Could you retype exactly the lines below between the one holding "2009: 01 02 03 04 05 06" and the one holding "COPYRIGHT © 2026.", inclusive, leaving out any pictures?

(Data shown)

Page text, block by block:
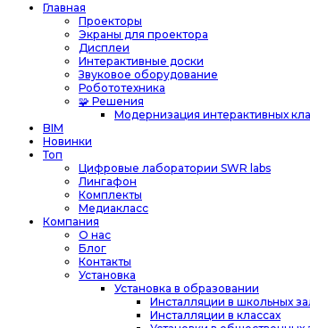
Главная
Проекторы
Экраны для проектора
Дисплеи
Интерактивные доски
Звуковое оборудование
Робототехника
🧩 Решения
Модернизация интерактивных
BIM
Новинки
Топ
Цифровые лаборатории SWR labs
Лингафон
Комплекты
Медиакласс
Компания
О нас
Блог
Контакты
Установка
Установка в образовании
Инсталляции в школьных
Инсталляции в классах
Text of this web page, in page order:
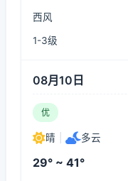
西风
1-3级
08月10日
优
晴 多云
29° ~ 41°
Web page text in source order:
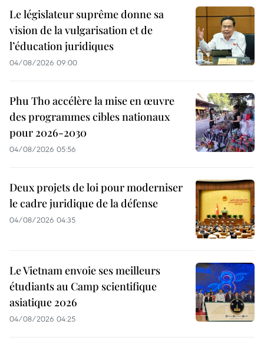
Le législateur suprême donne sa
vision de la vulgarisation et de
l’éducation juridiques
04/08/2026 09:00
Phu Tho accélère la mise en œuvre
des programmes cibles nationaux
pour 2026-2030
04/08/2026 05:56
Deux projets de loi pour moderniser
le cadre juridique de la défense
04/08/2026 04:35
Le Vietnam envoie ses meilleurs
étudiants au Camp scientifique
asiatique 2026
04/08/2026 04:25
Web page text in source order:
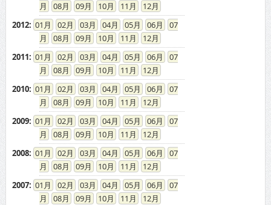
08
09 10 11
12
2012: 01 02 03 04 05 06
07
08
09 10 11
12
2011: 01 02 03 04 05 06
07
08
09 10 11
12
2010: 01 02 03 04 05 06
07
08
09 10 11
12
2009: 01 02 03 04 05 06
07
08
09 10 11
12
2008: 01 02 03 04 05 06
07
08
09 10 11
12
2007: 01 02 03 04 05 06
07
08
09 10 11
12
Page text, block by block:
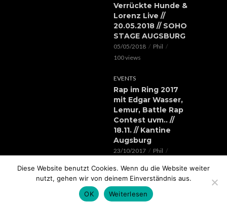
Verrückte Hunde &
Lorenz Live //
20.05.2018 // SOHO
STAGE AUGSBURG
05/05/2018
Phil
100 views
EVENTS
Rap im Ring 2017
mit Edgar Wasser,
Lemur, Battle Rap
Contest uvm.. //
18.11. // Kantine
Augsburg
23/10/2017
Phil
COPYRIGHT © 2026.
Diese Website benutzt Cookies. Wenn du die Website weiter
nutzt, gehen wir von deinem Einverständnis aus.
OK
Weiterlesen
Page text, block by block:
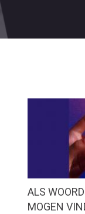
ALS
MOGEN

(End Data shown)

Solution for this exercise ::
2009: 01 02 03 04 05 06
07
08
09 10 11
12
2008: 01 02 03 04 05 06
07
08
09 10 11
12
2007: 01 02 03 04 05 06
07
08
09 10 11
12
Page text, block by block:
Verrückte Hunde &
Lorenz Live //
20.05.2018 // SOHO
STAGE AUGSBURG
05/05/2018
Phil
100 views
EVENTS
Rap im Ring 2017
mit Edgar Wasser,
Lemur, Battle Rap
Contest uvm.. //
18.11. // Kantine
Augsburg
23/10/2017
Phil
COPYRIGHT © 2026.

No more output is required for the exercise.